Entries supplied section start

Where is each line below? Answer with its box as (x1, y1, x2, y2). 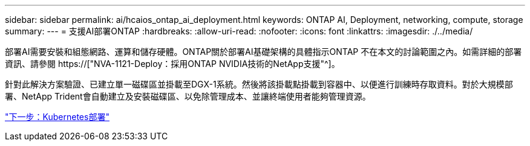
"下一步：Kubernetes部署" (5, 112, 110, 122)
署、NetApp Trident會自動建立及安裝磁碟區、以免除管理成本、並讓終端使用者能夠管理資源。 (5, 91, 371, 101)
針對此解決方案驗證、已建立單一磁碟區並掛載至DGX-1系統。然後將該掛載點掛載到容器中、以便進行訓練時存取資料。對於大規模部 (5, 79, 513, 89)
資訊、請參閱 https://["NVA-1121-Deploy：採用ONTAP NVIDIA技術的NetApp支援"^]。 (5, 59, 340, 69)
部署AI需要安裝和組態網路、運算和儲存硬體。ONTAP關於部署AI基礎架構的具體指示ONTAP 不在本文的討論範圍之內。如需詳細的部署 (5, 46, 522, 57)
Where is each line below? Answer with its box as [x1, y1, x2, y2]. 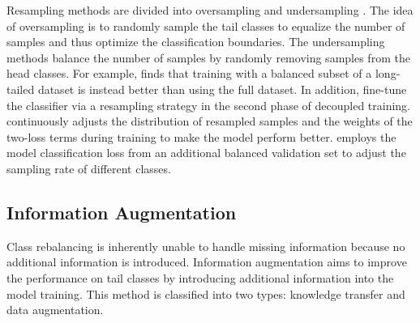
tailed [6, 80, 35, 97]
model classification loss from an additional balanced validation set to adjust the [6, 144, 406, 161]
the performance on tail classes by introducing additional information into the [6, 269, 394, 286]
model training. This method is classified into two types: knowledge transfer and [6, 285, 405, 302]
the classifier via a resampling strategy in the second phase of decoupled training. [6, 96, 411, 113]
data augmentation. [6, 301, 104, 318]
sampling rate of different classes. [6, 159, 171, 176]
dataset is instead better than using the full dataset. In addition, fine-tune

Entries supplied section end

**Task requirements**. Print the records exactly, every one. Leave out the pictures.

**Response to this exercise**.
Where is each line below? Answer with its box as (x1, y1, x2, y2). 
"下一步：Kubernetes部署" (5, 112, 110, 122)
署、NetApp Trident會自動建立及安裝磁碟區、以免除管理成本、並讓終端使用者能夠管理資源。 (5, 91, 371, 101)
針對此解決方案驗證、已建立單一磁碟區並掛載至DGX-1系統。然後將該掛載點掛載到容器中、以便進行訓練時存取資料。對於大規模部 (5, 79, 513, 89)
資訊、請參閱 https://["NVA-1121-Deploy：採用ONTAP NVIDIA技術的NetApp支援"^]。 (5, 59, 340, 69)
部署AI需要安裝和組態網路、運算和儲存硬體。ONTAP關於部署AI基礎架構的具體指示ONTAP 不在本文的討論範圍之內。如需詳細的部署 (5, 46, 522, 57)
Where is each line below? Answer with its box as [x1, y1, x2, y2]. 
tailed [6, 80, 35, 97]
model classification loss from an additional balanced validation set to adjust the [6, 144, 406, 161]
the performance on tail classes by introducing additional information into the [6, 269, 394, 286]
model training. This method is classified into two types: knowledge transfer and [6, 285, 405, 302]
the classifier via a resampling strategy in the second phase of decoupled training. [6, 96, 411, 113]
data augmentation. [6, 301, 104, 318]
sampling rate of different classes. [6, 159, 171, 176]
dataset is instead better than using the full dataset. In addition, fine-tune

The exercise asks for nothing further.